(Stored entries)

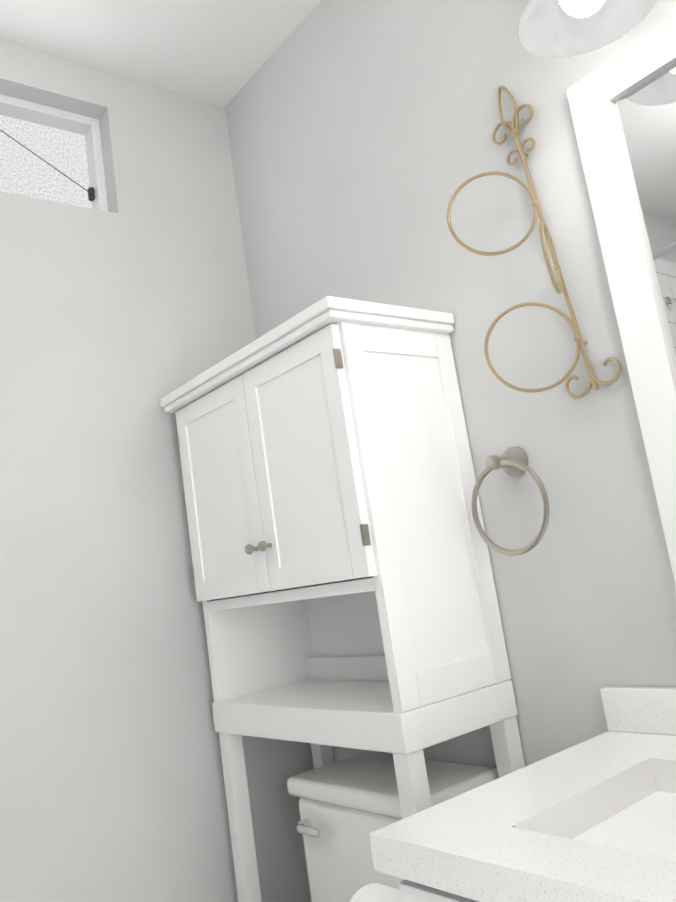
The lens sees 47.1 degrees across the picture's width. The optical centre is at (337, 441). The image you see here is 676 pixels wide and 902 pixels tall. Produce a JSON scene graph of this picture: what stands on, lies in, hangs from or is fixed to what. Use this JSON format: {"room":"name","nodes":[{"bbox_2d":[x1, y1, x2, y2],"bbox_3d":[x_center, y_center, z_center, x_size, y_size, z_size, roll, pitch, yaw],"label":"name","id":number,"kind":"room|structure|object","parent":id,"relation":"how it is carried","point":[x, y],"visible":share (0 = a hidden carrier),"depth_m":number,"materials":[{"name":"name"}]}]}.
{"room":"bathroom","nodes":[
{"label":"bathroom","id":0,"kind":"room"},
{"bbox_2d":[0,39,313,901],"bbox_3d":[-0.691,0.276,1.576,1.610,2.440,0.120,0,-13,-39],"label":"wall","id":1,"kind":"structure","parent":0,"point":[126,311],"depth_m":1.69,"materials":[{"name":"paint"}]},
{"bbox_2d":[0,94,107,210],"bbox_3d":[-0.959,-0.671,1.655,0.941,0.285,0.074,0,-13,-39],"label":"window unit","id":2,"kind":"structure","parent":1,"relation":"in","point":[28,111],"depth_m":1.92,"materials":[{"name":"white plastic"}]},
{"bbox_2d":[0,0,320,106],"bbox_3d":[-0.342,-1.294,0.265,2.690,0.060,3.290,0,-13,-39],"label":"ceiling","id":3,"kind":"structure","parent":0,"point":[218,52],"depth_m":1.85,"materials":[{"name":"white paint"}]},
{"bbox_2d":[225,0,675,767],"bbox_3d":[0.835,-0.084,0.847,0.140,2.440,3.290,0,-13,-39],"label":"wall","id":4,"kind":"structure","parent":0,"point":[363,146],"depth_m":1.41,"materials":[{"name":"paint"}]},
{"bbox_2d":[471,446,548,555],"bbox_3d":[0.305,0.099,1.338,0.073,0.190,0.164,0,-13,-39],"label":"towel ring","id":5,"kind":"object","parent":4,"relation":"attached to","point":[512,461],"visible":1,"depth_m":1.34,"materials":[{"name":"silver metal"}]},
{"bbox_2d":[447,86,620,398],"bbox_3d":[0.303,-0.351,1.298,0.121,0.586,0.202,0,-13,-39],"label":"towel rack","id":6,"kind":"object","parent":4,"relation":"hanging from","point":[559,288],"visible":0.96,"depth_m":1.29,"materials":[{"name":"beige metal"}]},
{"bbox_2d":[517,0,656,57],"bbox_3d":[0.512,-0.798,0.931,0.247,0.285,0.724,0,-13,-39],"label":"sconce","id":7,"kind":"object","parent":4,"relation":"attached to","point":[558,28],"visible":1,"depth_m":1.15,"materials":[{"name":"white glass"}]},
{"bbox_2d":[566,15,675,585],"bbox_3d":[0.670,-0.225,0.917,0.024,0.890,0.737,0,-13,-39],"label":"mirror","id":8,"kind":"object","parent":4,"relation":"attached to","point":[622,105],"visible":0.96,"depth_m":1.17,"materials":[{"name":"white wood"}]},
{"bbox_3d":[0.025,1.141,-0.168,2.690,0.060,3.290,0,-13,-39],"label":"floor","id":9,"kind":"structure","parent":0,"visible":0},
{"bbox_2d":[160,296,524,901],"bbox_3d":[0.019,0.597,1.503,0.313,1.581,0.648,0,-13,-39],"label":"cabinet","id":10,"kind":"object","parent":9,"relation":"on","point":[342,576],"visible":1,"depth_m":1.41,"materials":[{"name":"white wood"}]},
{"bbox_2d":[287,752,498,901],"bbox_3d":[-0.071,0.994,1.237,0.782,0.742,0.395,0,-13,-39],"label":"toilet","id":11,"kind":"object","parent":9,"relation":"on","point":[348,805],"visible":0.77,"depth_m":1.44,"materials":[{"name":"white ceramic"}]},
{"bbox_2d":[350,686,675,901],"bbox_3d":[0.556,0.639,0.663,0.528,1.049,1.169,0,-13,-39],"label":"bathroom vanity","id":12,"kind":"object","parent":9,"relation":"on","point":[592,819],"visible":1,"depth_m":0.89,"materials":[{"name":"white stone"}]},
{"label":"outside","id":13,"kind":"structure","parent":0,"visible":0},
{"bbox_2d":[0,115,91,207],"bbox_3d":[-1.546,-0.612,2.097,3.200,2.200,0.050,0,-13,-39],"label":"window pane","id":14,"kind":"structure","parent":13,"point":[24,171],"depth_m":2.61,"materials":[{"name":"white glass"}]}
]}

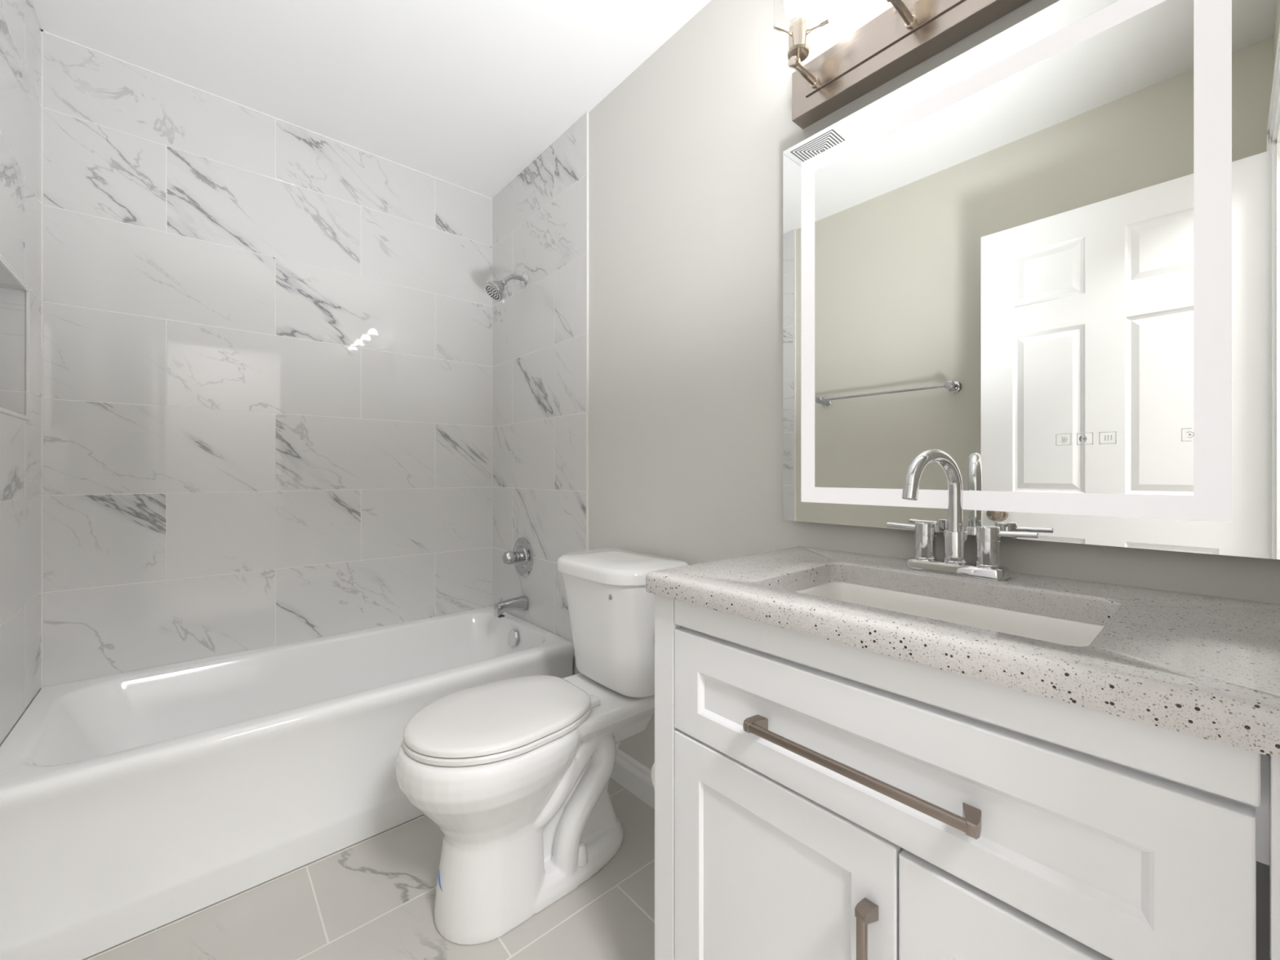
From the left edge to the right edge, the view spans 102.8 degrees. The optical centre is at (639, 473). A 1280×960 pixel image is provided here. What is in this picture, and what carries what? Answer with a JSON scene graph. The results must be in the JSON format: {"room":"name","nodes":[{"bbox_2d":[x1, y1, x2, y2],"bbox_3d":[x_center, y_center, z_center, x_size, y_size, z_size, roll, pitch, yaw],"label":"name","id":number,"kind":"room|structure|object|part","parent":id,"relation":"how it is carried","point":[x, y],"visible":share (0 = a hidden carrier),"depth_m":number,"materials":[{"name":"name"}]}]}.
{"room":"bathroom","nodes":[
{"label":"bathroom","id":0,"kind":"room"},
{"bbox_2d":[0,0,40,746],"bbox_3d":[-1.638,-0.146,1.257,0.093,2.482,0.824,0,0,-41],"label":"wall tile","id":1,"kind":"structure","parent":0,"point":[20,26],"depth_m":1.43,"materials":[{"name":"tile"}]},
{"bbox_2d":[0,257,30,417],"bbox_3d":[-1.644,-0.340,1.334,0.006,0.379,0.377,0,0,-41],"label":"trim","id":2,"kind":"structure","parent":1,"relation":"attached to","point":[2,263],"depth_m":1.47,"materials":[{"name":"tile"}]},
{"bbox_2d":[0,407,31,421],"bbox_3d":[-1.674,-0.156,1.309,0.088,0.012,0.371,0,0,-41],"label":"trim","id":3,"kind":"structure","parent":1,"relation":"attached to","point":[4,411],"depth_m":1.34,"materials":[{"name":"tile"}]},
{"bbox_2d":[82,777,654,959],"bbox_3d":[-0.093,1.120,0.449,2.450,0.050,4.300,0,0,-41],"label":"floor","id":4,"kind":"structure","parent":0,"point":[371,898],"depth_m":1.27,"materials":[{"name":"tile"}]},
{"bbox_2d":[0,605,573,959],"bbox_3d":[-1.064,0.882,1.807,1.491,0.422,0.746,0,0,-41],"label":"bathtub","id":5,"kind":"object","parent":4,"relation":"on","point":[133,804],"visible":0.74,"depth_m":1.40,"materials":[{"name":"white ceramic"}]},
{"bbox_2d":[395,547,688,945],"bbox_3d":[-0.258,0.678,1.410,0.763,0.833,0.426,0,0,-41],"label":"toilet","id":6,"kind":"object","parent":4,"relation":"on","point":[514,774],"visible":0.99,"depth_m":1.30,"materials":[{"name":"white ceramic"}]},
{"bbox_3d":[-0.363,0.637,1.326,0.464,0.016,0.362,0,0,-41],"label":"seat","id":7,"kind":"part","parent":6,"relation":"part of","materials":[{"name":"white plastic"}]},
{"bbox_3d":[-0.363,0.617,1.326,0.462,0.021,0.360,0,0,-41],"label":"lid","id":8,"kind":"part","parent":6,"relation":"part of","materials":[{"name":"white plastic"}]},
{"bbox_3d":[-0.271,0.871,1.406,0.739,0.447,0.374,0,0,-41],"label":"bowl","id":9,"kind":"part","parent":6,"relation":"part of","materials":[{"name":"white ceramic"}]},
{"bbox_3d":[-0.072,0.475,1.580,0.252,0.335,0.394,0,0,-41],"label":"tank","id":10,"kind":"part","parent":6,"relation":"part of","materials":[{"name":"white ceramic"}]},
{"bbox_3d":[-0.075,0.284,1.577,0.268,0.045,0.414,0,0,-41],"label":"tank lid","id":11,"kind":"part","parent":6,"relation":"part of","materials":[{"name":"white ceramic"}]},
{"bbox_2d":[654,594,1279,959],"bbox_3d":[0.457,0.658,0.814,0.523,0.874,0.782,0,0,-41],"label":"vanity cabinet","id":12,"kind":"object","parent":4,"relation":"on","point":[816,798],"visible":0.79,"depth_m":0.61,"materials":[{"name":"white paint"}]},
{"bbox_2d":[651,762,654,788],"bbox_3d":[0.097,0.625,1.073,0.140,0.080,0.083,0,0,-41],"label":"toilet paper roll","id":13,"kind":"object","parent":12,"relation":"attached to","point":[653,765],"visible":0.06,"depth_m":1.06,"materials":[{"name":"white paper"}]},
{"bbox_3d":[0.196,0.719,0.780,0.020,0.511,0.386,0,0,-41],"label":"door","id":14,"kind":"part","parent":12,"relation":"part of","materials":[{"name":"white paint"}]},
{"bbox_3d":[0.265,0.378,0.660,0.032,0.017,0.304,0,0,-41],"label":"handle","id":15,"kind":"part","parent":12,"relation":"part of","materials":[{"name":"brown metal"}]},
{"bbox_3d":[0.283,0.622,0.640,0.032,0.162,0.017,0,0,-41],"label":"handle","id":16,"kind":"part","parent":12,"relation":"part of","materials":[{"name":"brown metal"}]},
{"bbox_2d":[645,546,1279,759],"bbox_3d":[0.466,0.202,0.813,0.511,0.038,0.810,0,0,-41],"label":"countertop","id":17,"kind":"structure","parent":12,"relation":"on","point":[1206,667],"depth_m":0.60,"materials":[{"name":"stone"}]},
{"bbox_2d":[795,581,1104,646],"bbox_3d":[0.432,0.297,0.790,0.330,0.152,0.470,0,0,-41],"label":"sink","id":18,"kind":"object","parent":17,"relation":"in","point":[1038,627],"visible":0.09,"depth_m":0.86,"materials":[{"name":"white ceramic"}]},
{"bbox_2d":[886,448,1039,581],"bbox_3d":[0.574,0.070,0.924,0.210,0.226,0.164,0,0,16],"label":"faucet","id":19,"kind":"object","parent":17,"relation":"on","point":[987,566],"visible":1,"depth_m":0.92,"materials":[{"name":"silver metal"}]},
{"bbox_3d":[0.516,0.104,1.006,0.010,0.011,0.057,0,0,-41],"label":"lever","id":20,"kind":"part","parent":19,"relation":"part of","materials":[{"name":"silver metal"}]},
{"bbox_3d":[0.524,0.033,0.910,0.143,0.151,0.024,0,0,-25],"label":"spout","id":21,"kind":"part","parent":19,"relation":"part of","materials":[{"name":"silver metal"}]},
{"bbox_3d":[0.578,0.173,0.935,0.055,0.020,0.160,0,0,-41],"label":"plate","id":22,"kind":"part","parent":19,"relation":"part of","materials":[{"name":"silver metal"}]},
{"bbox_3d":[0.639,0.104,0.865,0.010,0.011,0.057,0,0,-41],"label":"lever","id":23,"kind":"part","parent":19,"relation":"part of","materials":[{"name":"silver metal"}]},
{"bbox_3d":[0.289,0.247,0.673,0.020,0.050,0.672,0,0,-41],"label":"rail","id":24,"kind":"part","parent":12,"relation":"part of","materials":[{"name":"white paint"}]},
{"bbox_3d":[0.302,0.274,0.682,0.010,0.103,0.678,0,0,-41],"label":"rail","id":25,"kind":"part","parent":12,"relation":"part of","materials":[{"name":"white paint"}]},
{"bbox_3d":[0.416,0.721,0.527,0.020,0.506,0.280,0,0,-41],"label":"door","id":26,"kind":"part","parent":12,"relation":"part of","materials":[{"name":"white paint"}]},
{"bbox_2d":[31,0,711,198],"bbox_3d":[-0.093,-1.412,0.449,2.450,0.050,4.300,0,0,-41],"label":"ceiling","id":27,"kind":"structure","parent":0,"point":[467,94],"depth_m":1.71,"materials":[{"name":"white paint"}]},
{"bbox_2d":[572,0,1279,769],"bbox_3d":[0.635,-0.146,1.085,0.100,2.482,4.300,0,0,-41],"label":"wall","id":28,"kind":"structure","parent":0,"point":[686,153],"depth_m":1.50,"materials":[{"name":"white paint"}]},
{"bbox_2d":[492,112,586,674],"bbox_3d":[-0.473,-0.146,2.273,0.008,2.482,0.824,0,0,-41],"label":"wall tile","id":29,"kind":"structure","parent":28,"relation":"attached to","point":[539,219],"depth_m":2.21,"materials":[{"name":"tile"}]},
{"bbox_2d":[484,271,528,302],"bbox_3d":[-0.596,-0.834,2.267,0.186,0.164,0.094,0,0,-41],"label":"sprayer","id":30,"kind":"object","parent":29,"relation":"attached to","point":[495,289],"visible":1,"depth_m":2.24,"materials":[{"name":"silver metal"}]},
{"bbox_3d":[-0.568,-0.866,2.291,0.112,0.056,0.021,0,0,-41],"label":"arm","id":31,"kind":"part","parent":30,"relation":"part of","materials":[{"name":"silver metal"}]},
{"bbox_2d":[493,595,528,617],"bbox_3d":[-0.574,0.588,2.272,0.146,0.083,0.056,0,0,-41],"label":"tub spout","id":32,"kind":"object","parent":29,"relation":"attached to","point":[522,602],"visible":1,"depth_m":2.25,"materials":[{"name":"silver metal"}]},
{"bbox_2d":[502,537,533,577],"bbox_3d":[-0.570,0.384,2.308,0.092,0.178,0.178,0,0,-41],"label":"shower valve","id":33,"kind":"object","parent":29,"relation":"attached to","point":[522,557],"visible":1,"depth_m":2.30,"materials":[{"name":"silver metal"}]},
{"bbox_3d":[-0.588,0.380,2.292,0.044,0.057,0.064,0,0,-41],"label":"valve handle","id":34,"kind":"part","parent":33,"relation":"part of","materials":[{"name":"silver metal"}]},
{"bbox_2d":[586,111,588,550],"bbox_3d":[-0.201,-0.145,1.960,0.010,2.481,0.006,0,0,-41],"label":"trim","id":35,"kind":"structure","parent":28,"relation":"attached to","point":[587,113],"depth_m":1.96,"materials":[{"name":"tile"}]},
{"bbox_2d":[610,748,654,809],"bbox_3d":[0.097,1.040,1.615,0.014,0.110,0.906,0,0,-41],"label":"baseboard","id":36,"kind":"structure","parent":28,"relation":"attached to","point":[629,773],"depth_m":1.74,"materials":[{"name":"white paint"}]},
{"bbox_2d":[773,0,1031,129],"bbox_3d":[0.590,-0.980,0.917,0.188,0.249,0.777,0,0,-41],"label":"vanity light","id":37,"kind":"object","parent":28,"relation":"attached to","point":[909,33],"visible":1,"depth_m":1.09,"materials":[{"name":"silver metal"}]},
{"bbox_2d":[773,17,829,62],"bbox_3d":[0.356,-0.969,1.131,0.116,0.067,0.112,0,0,-41],"label":"socket","id":38,"kind":"object","parent":37,"relation":"attached to","point":[798,30],"depth_m":1.13,"materials":[{"name":"silver metal"}]},
{"bbox_3d":[0.373,-0.917,1.159,0.102,0.039,0.022,0,0,-41],"label":"arm","id":39,"kind":"part","parent":37,"relation":"part of","materials":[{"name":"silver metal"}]},
{"bbox_3d":[0.624,-0.918,0.945,0.004,0.054,0.704,0,0,-41],"label":"raised panel","id":40,"kind":"part","parent":37,"relation":"part of","materials":[{"name":"silver metal"}]},
{"bbox_3d":[0.512,-0.917,0.999,0.102,0.039,0.022,0,0,-41],"label":"arm","id":41,"kind":"part","parent":37,"relation":"part of","materials":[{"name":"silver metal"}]},
{"bbox_2d":[782,0,1279,559],"bbox_3d":[0.627,-0.343,0.990,0.036,0.919,0.783,0,0,-41],"label":"mirror","id":42,"kind":"object","parent":28,"relation":"attached to","point":[1045,260],"visible":1,"depth_m":0.87,"materials":[{"name":"grey mirror"}]},
{"bbox_3d":[-1.386,-0.146,2.101,1.611,2.482,0.100,0,0,-41],"label":"wall","id":43,"kind":"structure","parent":0,"visible":0},
{"bbox_2d":[40,29,43,688],"bbox_3d":[-1.871,-0.356,1.598,0.004,2.061,0.004,0,0,-41],"label":"trim","id":44,"kind":"structure","parent":43,"relation":"attached to","point":[42,32],"depth_m":1.60,"materials":[{"name":"tile"}]},
{"bbox_2d":[40,29,492,199],"bbox_3d":[-1.309,-1.384,2.088,1.495,0.005,0.004,0,0,-41],"label":"trim","id":45,"kind":"structure","parent":43,"relation":"attached to","point":[43,31],"depth_m":1.92,"materials":[{"name":"white paint"}]},
{"bbox_2d":[43,32,491,687],"bbox_3d":[-1.313,-0.348,2.093,1.495,2.076,0.008,0,0,-41],"label":"wall tile","id":46,"kind":"structure","parent":43,"relation":"attached to","point":[267,340],"depth_m":1.92,"materials":[{"name":"tile"}]},
{"bbox_2d":[491,200,492,605],"bbox_3d":[-0.747,-0.356,2.580,0.003,2.061,0.003,0,0,-41],"label":"trim","id":47,"kind":"structure","parent":43,"relation":"attached to","point":[491,200],"depth_m":2.58,"materials":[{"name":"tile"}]}
]}

TASK DIRECTIONS: Each line above with the string "stone" should be reported in full.

OUTPUT FOR THIS TASK:
{"bbox_2d":[350,686,675,901],"bbox_3d":[0.556,0.639,0.663,0.528,1.049,1.169,0,-13,-39],"label":"bathroom vanity","id":12,"kind":"object","parent":9,"relation":"on","point":[592,819],"visible":1,"depth_m":0.89,"materials":[{"name":"white stone"}]},
{"bbox_2d":[645,546,1279,759],"bbox_3d":[0.466,0.202,0.813,0.511,0.038,0.810,0,0,-41],"label":"countertop","id":17,"kind":"structure","parent":12,"relation":"on","point":[1206,667],"depth_m":0.60,"materials":[{"name":"stone"}]},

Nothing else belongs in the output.